The Company recognises the importance of good corporate governance. As such the Company is guided by the principles and provisions of the Combined Code and the recommendations of the Higgs Report are followed to the extent that the Directors consider appropriate for a public company of its size and nature. Accordingly, the Company has established an audit committee and a remuneration and nominations committee.

In April 2009 Lynton Barker was appointed as independent Non-executive Chairman. His predecessor as Chairman was Peter Morgan, who continues as a Board Member alongside Alastair Gordon, both as independent Non-executive Directors.

The audit committee comprises Lynton Barker, Peter Morgan and Alastair Gordon,  and is chaired by Mr Gordon.
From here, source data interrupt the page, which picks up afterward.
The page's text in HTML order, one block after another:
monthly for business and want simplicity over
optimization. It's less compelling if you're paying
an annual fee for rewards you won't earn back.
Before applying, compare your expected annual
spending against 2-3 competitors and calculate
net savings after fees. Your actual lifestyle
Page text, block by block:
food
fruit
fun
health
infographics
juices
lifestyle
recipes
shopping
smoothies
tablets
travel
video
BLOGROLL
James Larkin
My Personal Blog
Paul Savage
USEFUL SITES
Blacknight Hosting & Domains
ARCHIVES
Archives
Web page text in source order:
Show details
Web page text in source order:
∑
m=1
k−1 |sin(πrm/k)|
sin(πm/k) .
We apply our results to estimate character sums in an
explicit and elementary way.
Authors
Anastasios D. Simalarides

Executive Directors will be involved as deemed appropriate. The audit committee is responsible for ensuring that the financial performance of the Group is properly reported on and monitored, and for reviewing the auditors’ reports relating to accounts and internal control systems.
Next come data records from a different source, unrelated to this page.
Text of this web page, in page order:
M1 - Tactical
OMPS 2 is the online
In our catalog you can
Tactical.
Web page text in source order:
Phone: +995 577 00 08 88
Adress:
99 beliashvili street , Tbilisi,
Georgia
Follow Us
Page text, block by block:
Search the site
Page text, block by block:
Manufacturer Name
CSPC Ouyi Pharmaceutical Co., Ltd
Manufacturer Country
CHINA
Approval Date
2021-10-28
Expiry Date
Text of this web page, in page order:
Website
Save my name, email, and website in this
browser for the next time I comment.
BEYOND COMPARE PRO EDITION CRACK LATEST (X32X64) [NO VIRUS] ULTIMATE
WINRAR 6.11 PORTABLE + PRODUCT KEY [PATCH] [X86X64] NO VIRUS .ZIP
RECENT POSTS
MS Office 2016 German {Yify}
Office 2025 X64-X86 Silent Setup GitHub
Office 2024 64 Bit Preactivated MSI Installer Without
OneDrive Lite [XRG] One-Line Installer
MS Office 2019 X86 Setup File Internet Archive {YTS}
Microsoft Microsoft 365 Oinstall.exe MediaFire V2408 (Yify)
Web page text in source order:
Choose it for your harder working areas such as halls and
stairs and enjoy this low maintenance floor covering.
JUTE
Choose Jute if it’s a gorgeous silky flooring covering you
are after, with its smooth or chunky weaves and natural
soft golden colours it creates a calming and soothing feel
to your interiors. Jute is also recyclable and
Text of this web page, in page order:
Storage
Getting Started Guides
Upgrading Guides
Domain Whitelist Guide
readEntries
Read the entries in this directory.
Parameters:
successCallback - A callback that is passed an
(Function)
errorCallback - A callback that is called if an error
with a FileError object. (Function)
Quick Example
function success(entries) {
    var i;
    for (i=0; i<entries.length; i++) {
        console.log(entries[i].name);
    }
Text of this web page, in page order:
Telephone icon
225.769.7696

The remuneration and nominations committee comprises Lynton Barker, Peter Morgan and Alastair Gordon and is chaired by Mr Barker. Executive directors will be involved as deemed appropriate. The remuneration and nominations committee meets three times per annum, or as required,  and is responsible for the review and recommendation of the scale and structure of remuneration for Executive Directors and senior management, including the award of share options, and will review any appointments to the Board which may be considered in future. The remunerations and nominations committee additionally has oversight responsibility across all reward structures and programmes at Active Risk.